The early data was exciting. They were cures created and ten years later, patients are still without the cancers. The alpha-beta T-cells, however, are prone to toxicity and if we try to get towards the goal of donor derived or off-the-shelf therapies, there’s a chance that the infused cells would attack the patient’s body.


Since 2020, a lot of people were interesting developing different types of cells as Car-T and cell therapies that wouldn’t cause the same conditions and toxicities that we’ve seen with the alpha-beta cells.

The gamma-delta T-Cells are unique, because they sit between the alpha-beta cells and NK Cells. They have properties that allow them to kill directly, but they don’t require priming of the cells, don’t cause toxicities, and avoid other problems. These cells are partially memory-like, so there’s longer term persistence.

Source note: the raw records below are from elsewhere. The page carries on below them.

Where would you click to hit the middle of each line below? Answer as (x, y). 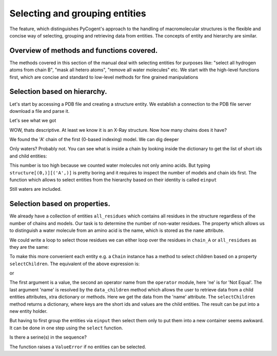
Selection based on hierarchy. (58, 92)
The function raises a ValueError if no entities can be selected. (78, 347)
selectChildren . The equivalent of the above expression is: (75, 264)
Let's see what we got (33, 121)
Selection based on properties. (60, 204)
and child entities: (28, 156)
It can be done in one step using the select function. (66, 328)
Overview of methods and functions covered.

The challenge is that they are a minor subset of white blood cell. They only encompass about five percent of your total white blood cell population. To get therapeutic doses, we need to be able to expand them a lot more.

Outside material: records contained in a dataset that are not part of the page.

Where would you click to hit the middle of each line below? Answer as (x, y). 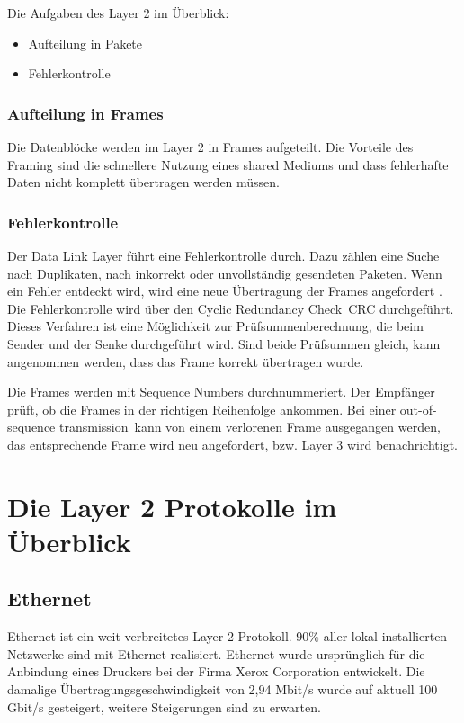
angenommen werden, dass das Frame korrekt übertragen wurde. (186, 361)
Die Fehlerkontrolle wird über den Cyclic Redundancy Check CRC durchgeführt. (231, 308)
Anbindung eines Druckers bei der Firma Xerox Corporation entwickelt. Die (216, 671)
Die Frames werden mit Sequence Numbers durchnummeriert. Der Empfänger (221, 392)
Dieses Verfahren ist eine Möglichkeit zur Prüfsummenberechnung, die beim (215, 326)
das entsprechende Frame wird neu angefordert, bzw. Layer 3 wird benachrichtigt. (232, 444)
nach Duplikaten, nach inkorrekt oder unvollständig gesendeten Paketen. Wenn (225, 273)
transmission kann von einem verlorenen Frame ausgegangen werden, (250, 427)

PE: Can these gamma-delta T-Cells only be used with solid tumor cancers?

Ho: No, they can be used in leukemias and lymphomas as well.

The advantages of the gamma-delta T-Cells are two-fold. First, one of their major functions is to distinguish between healthy and tumor cells. They don’t just wipe out everything that has its target, they specifically seek out leukemia cells and are able to leave healthy tissues alone.

The other is that one of the ways that tumors, whether they be leukemia or solid tumors, avoid the immune system is that they down-regulate certain markers on their surface. This allows the tumor to avoid the immune system, but the downregulation doesn’t block the gamma-delta T Cells ability to detect residual tumor cells.